Problem: Find the greatest 4-digit number which when divided by 12, 18, 36, and 54 leaves a remainder of 8 in each case.

Solution:

To solve this problem, we need to find a number that satisfies the following conditions:
- The number is greater than or equal to 1000 and less than or equal to 9999.
- When the number is divided by 12, 18, 36, and 54, it leaves a remainder of 8 in each case.

We can solve this problem using the Chinese Remainder Theorem (CRT).

Step 1: Find the LCM of 12, 18, 36, and 54.

LCM(12, 18, 36, 54) = 324

Step 2: Express the conditions in terms of the LCM.

Let N be the number we are looking for. Then, we can write:

N ≡ 8 (mod 12)
N ≡ 8 (mod 18)
N ≡ 8 (mod 36)
N ≡ 8 (mod 54)

Using the LCM, we can rewrite these conditions as follows:

N ≡ 8 (mod 324)

Step 3: Find the largest number that satisfies the conditions.

To find the largest number that satisfies the conditions, we need to subtract 8 from the LCM and check if the result is less than or equal to 9999.

324 - 8 = 316

So, we need to check if 316 is less than or equal to 9999.

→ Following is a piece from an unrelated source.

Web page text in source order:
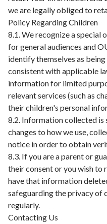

Since 316 is less than 1000, we need to add the LCM to it until we get a number that is greater than or equal to 1000.

316 + 324 = 640
640 + 324 = 964
964 + 324 = 1288

Now, we need to check if 1288 satisfies the conditions.

1288 ≡ 8 (mod 12)
1288 ≡ 8 (mod 18)
1288 ≡ 8 (mod 36)
1288 ≡ 8 (mod 54)

So, 1288 is the largest 4-digit number that satisfies the conditions.

Answer: The greatest 4-digit number that when divided by 12, 18, 36, and 54 leaves a remainder of 8 in each case is 1288.